Da La Stampa del 21/07/2006
Originale su http://www.lastampa.it/redazione/cmsSezioni/cronache/200607articoli/79...

Le nuove catene. Per centinaia di stranieri che arrivano dall' Est e dall'Africa turni massacranti di lavoro, prostituzione, pestaggi e paghe da fame

Schiavi d'Italia

Cambiati sistemi e rotte per il reclutamento. In Italia quasi 200 mila «lavoratori forzati»

di Marco Neirotti

ROMA. Carrette del mare e Boeing, deserti dove morire di sete o pullman veloci, itinerari improvvisati tra i monti o auto, scafi o treni. Sono quattro milioni gli schiavi accertati nel mondo. Schiavi sessuali o di lavoro.

Sono cifre delle Nazioni Unite. Producono denaro, a volte producono un funerale a spese della pubblica amministrazione: può essere un cavo elettrico, un temporale in una buca nel terreno che ti porta via come un petalo, la coltellata di un cliente a una ragazza.

In Italia si calcola che vivano due milioni e mezzo di stranieri, il 4,1% della popolazione. Gran parte in regola con la Bossi-Fini, altri fluttuanti, altri ancora fuori dal calcolo perché sconosciuti. E' evidente che i dati ufficiali hanno poco da spartire con le strade. In quel rosario di Paesi non c'è la Nigeria. Eppure basta fermarsi fuori da una città qualunque.

Non stanno nelle tabelle le ragazze nigeriane, le schiave del sesso, però stanno sui viali, negli alloggi dove subiscono violenze incredibili, e nei camposanti, ammazzate o devastate da aborti i cui racconti, fatti dalle stesse giovani, mettono i brividi anche a un medico legale.

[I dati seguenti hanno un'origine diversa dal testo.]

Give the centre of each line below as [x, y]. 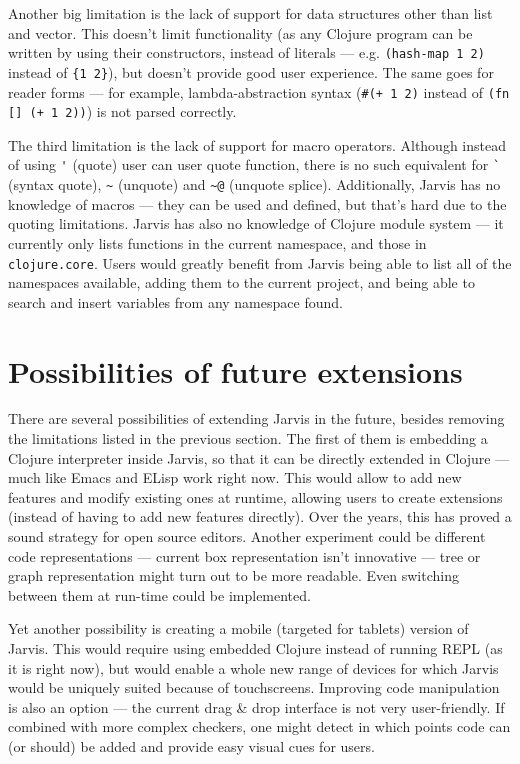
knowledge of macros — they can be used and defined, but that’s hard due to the [257, 203]
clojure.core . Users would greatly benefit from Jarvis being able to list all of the [260, 262]
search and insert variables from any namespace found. [175, 301]
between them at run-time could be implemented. [159, 594]
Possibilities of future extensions [235, 370]
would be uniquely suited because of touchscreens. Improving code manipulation [254, 687]
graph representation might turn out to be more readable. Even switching [233, 575]
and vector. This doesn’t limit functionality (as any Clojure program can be [240, 32]
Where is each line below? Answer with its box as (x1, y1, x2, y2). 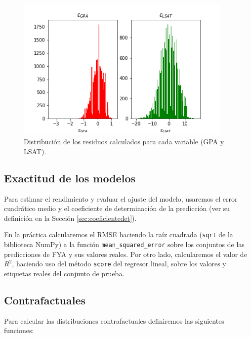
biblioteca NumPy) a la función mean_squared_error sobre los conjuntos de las (4, 239, 245, 249)
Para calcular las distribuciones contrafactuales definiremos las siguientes (4, 315, 224, 326)
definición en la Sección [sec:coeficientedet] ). (4, 212, 137, 223)
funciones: (4, 325, 34, 336)
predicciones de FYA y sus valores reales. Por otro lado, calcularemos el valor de (4, 249, 247, 259)
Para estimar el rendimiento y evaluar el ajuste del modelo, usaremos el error (4, 193, 238, 204)
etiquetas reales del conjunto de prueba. (4, 268, 125, 278)
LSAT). (24, 146, 46, 156)
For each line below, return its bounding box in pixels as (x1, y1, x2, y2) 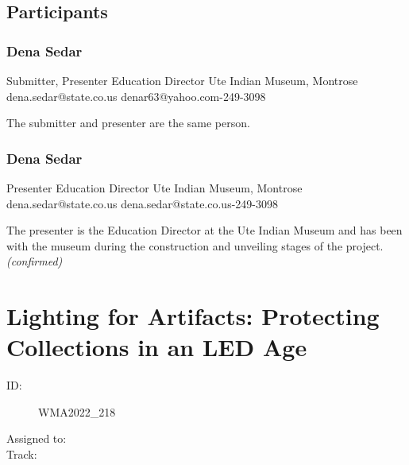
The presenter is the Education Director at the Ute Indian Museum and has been (6, 222, 403, 238)
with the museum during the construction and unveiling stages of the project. (6, 237, 384, 254)
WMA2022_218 (38, 403, 116, 420)
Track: (6, 446, 37, 463)
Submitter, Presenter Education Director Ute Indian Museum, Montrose (6, 72, 358, 88)
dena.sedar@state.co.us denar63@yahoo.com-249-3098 (6, 87, 266, 104)
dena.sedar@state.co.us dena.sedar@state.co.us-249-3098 (6, 195, 278, 211)
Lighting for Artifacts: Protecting (6, 300, 380, 332)
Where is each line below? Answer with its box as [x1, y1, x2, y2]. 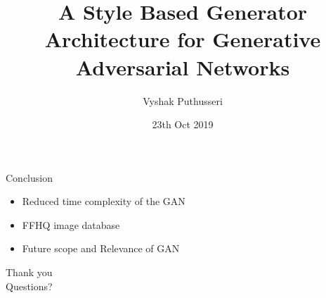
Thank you [6, 265, 53, 280]
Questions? [6, 278, 53, 293]
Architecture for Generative [44, 25, 321, 54]
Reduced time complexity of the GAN [22, 194, 185, 209]
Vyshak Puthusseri [143, 93, 223, 108]
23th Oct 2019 [152, 117, 214, 132]
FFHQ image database [22, 217, 120, 232]
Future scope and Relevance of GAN [22, 241, 180, 256]
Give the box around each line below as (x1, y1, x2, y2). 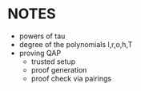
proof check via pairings (30, 73, 112, 83)
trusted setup (30, 57, 76, 66)
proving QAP (18, 48, 62, 57)
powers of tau (18, 31, 66, 41)
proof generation (30, 65, 87, 74)
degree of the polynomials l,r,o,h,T (18, 39, 133, 49)
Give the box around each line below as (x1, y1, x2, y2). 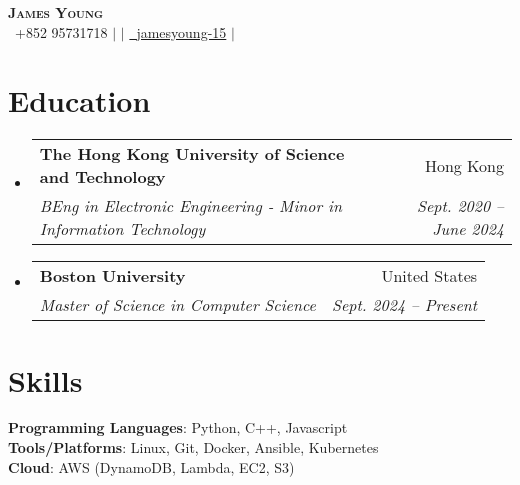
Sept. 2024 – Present (331, 293, 478, 317)
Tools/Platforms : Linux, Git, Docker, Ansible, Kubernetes (8, 437, 379, 458)
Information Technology (39, 217, 206, 241)
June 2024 (432, 217, 504, 241)
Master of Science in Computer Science (39, 293, 316, 317)
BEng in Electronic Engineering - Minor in (39, 194, 342, 218)
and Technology (39, 165, 166, 189)
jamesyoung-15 (136, 21, 227, 42)
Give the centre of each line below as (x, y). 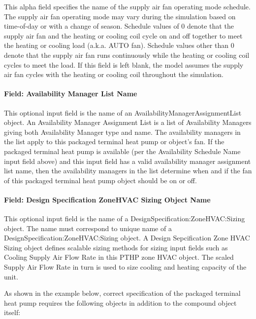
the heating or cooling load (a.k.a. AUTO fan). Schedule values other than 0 (119, 45)
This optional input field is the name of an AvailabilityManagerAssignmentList (123, 112)
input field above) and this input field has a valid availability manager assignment (128, 161)
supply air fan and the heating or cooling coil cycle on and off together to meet (123, 35)
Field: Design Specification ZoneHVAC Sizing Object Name (107, 199)
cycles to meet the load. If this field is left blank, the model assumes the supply (124, 64)
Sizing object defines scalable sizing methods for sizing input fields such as (116, 247)
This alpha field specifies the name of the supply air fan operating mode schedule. (127, 6)
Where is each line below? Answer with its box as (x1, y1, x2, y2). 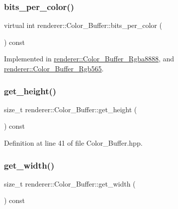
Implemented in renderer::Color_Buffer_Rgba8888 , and (4, 53, 175, 64)
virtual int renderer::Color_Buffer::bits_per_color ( (4, 20, 162, 30)
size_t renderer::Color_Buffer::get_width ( (4, 178, 136, 189)
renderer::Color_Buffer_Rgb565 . (4, 63, 104, 73)
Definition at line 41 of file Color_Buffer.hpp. (4, 138, 143, 148)
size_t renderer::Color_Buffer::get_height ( (4, 104, 137, 114)
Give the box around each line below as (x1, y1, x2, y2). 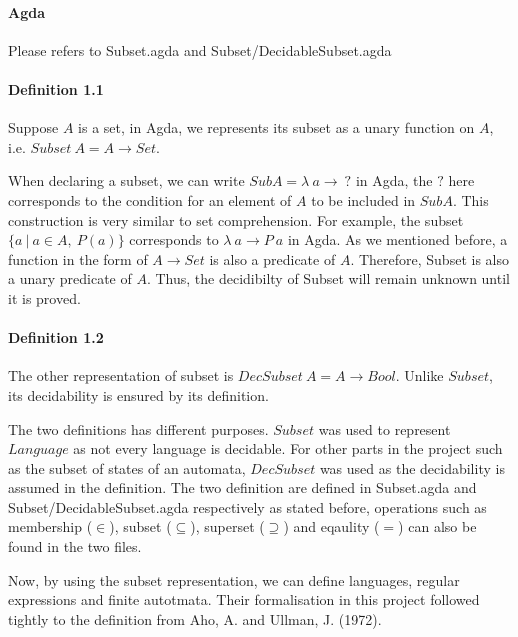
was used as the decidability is (319, 457, 505, 478)
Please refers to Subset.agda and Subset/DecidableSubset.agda (8, 39, 392, 60)
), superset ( (190, 516, 265, 537)
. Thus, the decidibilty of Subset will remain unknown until (146, 268, 510, 289)
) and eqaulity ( (283, 516, 380, 537)
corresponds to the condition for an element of (8, 189, 292, 210)
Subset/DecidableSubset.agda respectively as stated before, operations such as (8, 496, 487, 517)
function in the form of (8, 248, 148, 269)
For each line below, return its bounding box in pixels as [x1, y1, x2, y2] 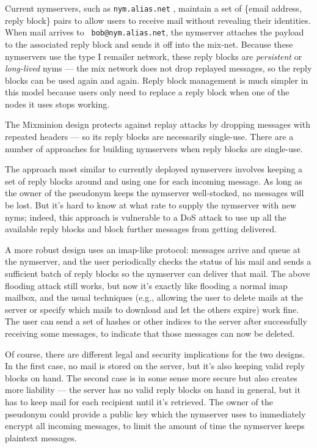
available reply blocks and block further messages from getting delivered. [5, 222, 277, 235]
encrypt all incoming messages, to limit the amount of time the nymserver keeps [5, 419, 305, 432]
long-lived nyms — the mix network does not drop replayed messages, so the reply [5, 62, 312, 75]
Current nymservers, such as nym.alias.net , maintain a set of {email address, [5, 2, 302, 14]
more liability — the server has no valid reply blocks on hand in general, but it [5, 383, 301, 396]
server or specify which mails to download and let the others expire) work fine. [5, 303, 299, 315]
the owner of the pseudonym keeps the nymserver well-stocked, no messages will [5, 186, 304, 199]
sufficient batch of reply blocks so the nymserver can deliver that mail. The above [5, 267, 310, 279]
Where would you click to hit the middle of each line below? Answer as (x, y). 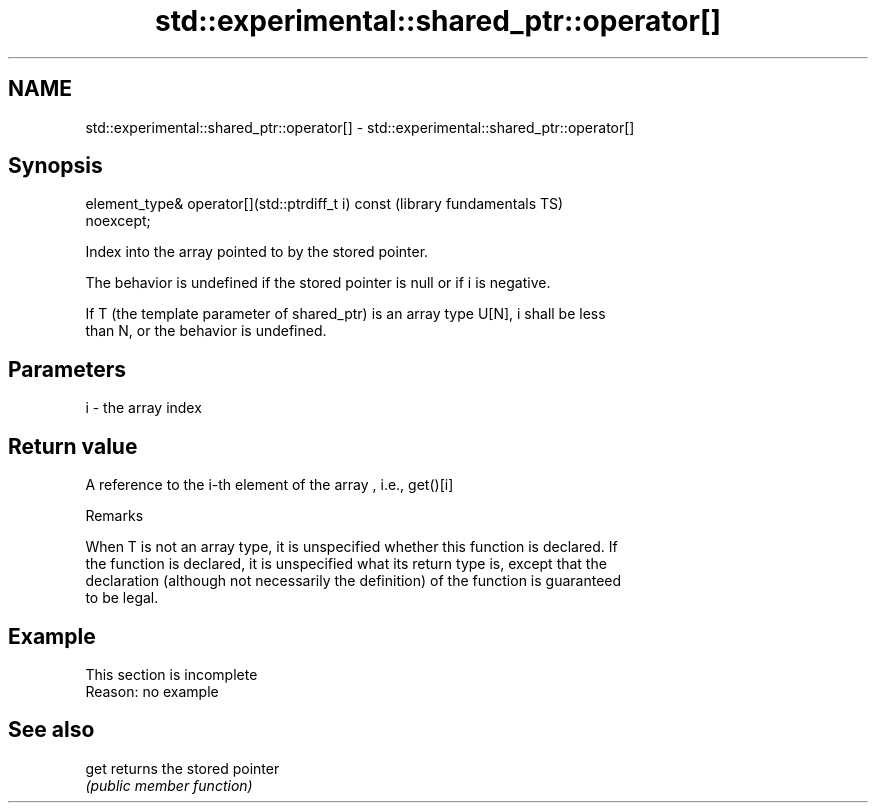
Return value (73, 446)
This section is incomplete (171, 674)
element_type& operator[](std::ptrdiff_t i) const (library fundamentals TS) (324, 204)
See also (51, 730)
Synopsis (55, 166)
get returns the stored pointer (182, 768)
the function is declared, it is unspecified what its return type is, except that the (346, 564)
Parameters (67, 369)
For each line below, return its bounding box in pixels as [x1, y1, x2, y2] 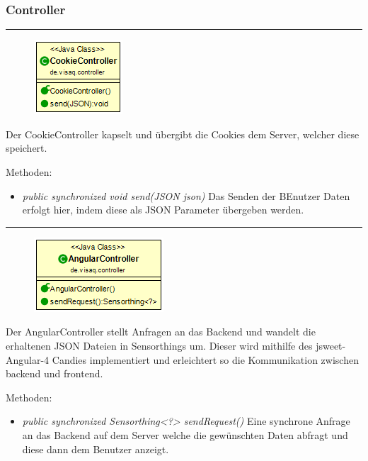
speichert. [6, 140, 47, 155]
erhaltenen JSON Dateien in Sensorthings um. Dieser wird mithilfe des [6, 338, 313, 352]
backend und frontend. [6, 366, 103, 381]
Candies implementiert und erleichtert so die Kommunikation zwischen [52, 352, 359, 367]
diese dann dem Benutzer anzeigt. [22, 441, 169, 456]
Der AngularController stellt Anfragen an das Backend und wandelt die [6, 324, 316, 339]
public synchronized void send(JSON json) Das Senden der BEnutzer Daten [22, 188, 350, 203]
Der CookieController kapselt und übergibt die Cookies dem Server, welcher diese [6, 126, 360, 141]
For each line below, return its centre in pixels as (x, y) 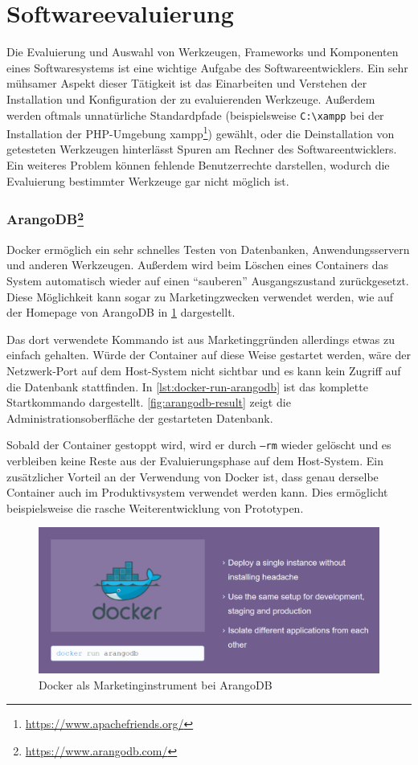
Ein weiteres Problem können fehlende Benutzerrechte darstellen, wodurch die (198, 165)
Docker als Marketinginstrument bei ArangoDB (156, 684)
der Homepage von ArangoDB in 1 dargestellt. (121, 312)
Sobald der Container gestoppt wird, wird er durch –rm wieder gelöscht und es (199, 445)
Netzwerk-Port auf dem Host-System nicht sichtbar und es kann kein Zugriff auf (204, 371)
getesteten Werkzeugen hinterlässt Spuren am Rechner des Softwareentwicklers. (202, 149)
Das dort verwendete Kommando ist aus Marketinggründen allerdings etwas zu (201, 339)
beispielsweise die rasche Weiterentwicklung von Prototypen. (155, 507)
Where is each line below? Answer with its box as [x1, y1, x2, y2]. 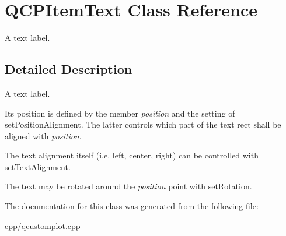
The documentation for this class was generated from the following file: [5, 200, 259, 212]
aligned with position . [5, 129, 82, 142]
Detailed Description [5, 60, 132, 78]
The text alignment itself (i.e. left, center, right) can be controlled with [5, 149, 259, 161]
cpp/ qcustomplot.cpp [5, 219, 81, 231]
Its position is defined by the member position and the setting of [5, 107, 235, 119]
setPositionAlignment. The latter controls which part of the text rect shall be [5, 118, 281, 131]
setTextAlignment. [5, 160, 71, 172]
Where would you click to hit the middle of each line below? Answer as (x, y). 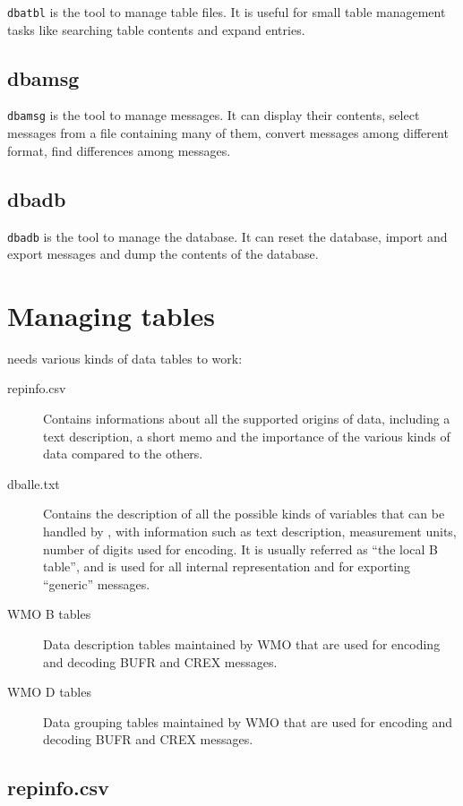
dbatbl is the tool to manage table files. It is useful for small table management (227, 12)
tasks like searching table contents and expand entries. (156, 29)
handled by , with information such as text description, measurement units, (250, 532)
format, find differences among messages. (119, 150)
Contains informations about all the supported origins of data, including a (247, 419)
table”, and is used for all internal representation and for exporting (227, 566)
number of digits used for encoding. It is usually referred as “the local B (240, 549)
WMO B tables (49, 614)

Non ci stanno gli schiavi della campagna i polacchi, gli ucarini, i bielorussi reclutati a forza nell'Europa dell'Est e mandati a lavorare al Sud, a volte con la sorveglianza di kapò loro connazionali. Come arrivano? Dall'Africa sono cambiati sistemi e rotte. Dal Nord Africa c'è il cammino della Libia, con le imbarcazioni destinate a scaricare il carico a Lampedusa. Dalla Nigeria ci sono racconti agghiaccianti: «Sapevo di avere sottoscritto un patto, un debito per il viaggio. Per questo ho accettato il rito voodoo con le unghie di mani e piedi, i capelli e i peli da mangiare, pena la distruzione di casa.

Ma il debito era per venire a lavorare. Lo so che mandano sulla strada, però mi ha mandata mia zia. Come potevo pensare che succedeva a me per volontà della zia?». E' quello il racconto. Sono giorni e giorni di deserto. Eccola la rotta: deserto e «taci». Chi muore muore: «Ho visto ragazze cadere e implorare un po' d'acqua. Le hanno lasciate lì. A morire di sete». Poi un aeroporto, un passaporto da vedere, come un miraggio, perché non lo toccherai mai. Da lì si parte a volte per l'Italia e, più spesso, per la Spagna. Il resto in treno. Dall'Est qualcosa è cambiato: dai Paesi ormai europei si viaggia serenamente. Sono, dice un magistrato, «serbatoi a frontiere aperte».

E lì le organizzazioni si muovono bene, Polonia in testa. Se in Puglia si è arrivati impunemente, sfidando non solo lo Stato ma gli occhi della gente, a controllare gli schiavi con le armi, in Toscana, Lombardia e Piemonte, la Cina si fa avanti con sistemi impietosi. La Squadra Mobile di Novara, diretta dal vicequestore Iadevaia, ha sezionato un sistema di prostituzione che prima in Italia usciva dai rigorosi confini del «riserbo cinese».

Si sono viste ragazze disposte a lasciare turni massacranti di lavoro per andare nel bordello aperto agli italiani. «La comunità chiusa si apre per affari», ha commentato il questore Salvatore Mulas, attento a ogni variazione del tappeto criminale. I cinesi sanno contingentare gli ingressi. Sanno convincere chi è a casa che deve pagare. Essere ostaggi della criminalità cinese è la schiavitù peggiore, dicono gli inquirenti, benché fatichino a scavarla. La Russia si prepara a una bella battaglia.

Il procuratore aggiunto della Repubblica di Torino, Maurizio Laudi, esperto di crimine organizzato mette in guardia dalle nuove forme di ingresso, tipologia di crimine: «Ora si tratta di avere strumenti non soltanto di polizia, ma anche di cultura, di lingua, di dialogo per leggere in anticipo. La sfida è sulle nuove evoluzioni».